Deployment & Customization

Ready to deploy your own?

Deploy on Railway

Fill in the environment variables. The only required variable is your Railway API token. You can get that following these directions. I have only tested this with an Account token, so I’m not sure whether a team or project token would work.

Optionally, you can specify a timezone and an environment ID for logs.

Then deploy your service. A build takes about 70 seconds the first time and half that on subsequent deploys.

Under the variables tab, copy the value of TERMINUS_AUTH_TOKEN. You’ll need to supply this as a header for all requests to the endpoint.

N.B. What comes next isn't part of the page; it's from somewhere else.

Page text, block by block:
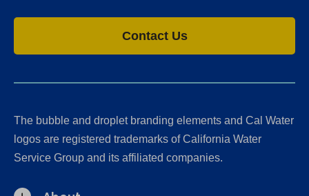
Contact Us
The bubble and droplet branding elements and Cal Water
logos are registered trademarks of California Water
Service Group and its affiliated companies.

On the TRMNL side, create a new instance of the Screenshot plugin. Put the domain of your Railway service as the website, and for headers add:

Authorization=Bearer 

If you want, you can also add–on the same line and joined with &:

X-Project-ID=

Or another filter. As discussed above, the options are: X-Project-ID, X-Environment-ID, X-Service-ID and X-Logs-Environment-ID

Save your plugin config. Then, on the right hand side, you can use “Force Refresh” to get a preview (if it doesn’t work or look how you expect, you can debug with the service logs), and set the refresh interval.

If you have not specified either X-Logs-Environment-ID or TERMINUS_LOGS_ENV_ID, no logs will display.

Customizing logs processing

As mentioned above, the logs are filtered on a specific syntax and then a regex is used to extract a specific portion of the line. This is modifiable in two ways:

  1. Fork my github repo, modify the logs config, and use it to deploy your own service.
  2. Link your CLI to your service deployed by template, use railway ssh and modify the file with vi src/config/event-logs.js or your preferred editor.

Future additions

  1. Better support for teams, multiple workspaces, etc.– maybe with different endpoints?
  2. Show more extensive monitoring stats (CPU, memory, etc.) with little graphs and all
  3. TRMNL is soon to be supporting 2-bit graphics (four shades per pixel instead of 2!) and this means that the display can be made a little more informative by use of shading.
  4. More flexibility to specify log filtering and processing.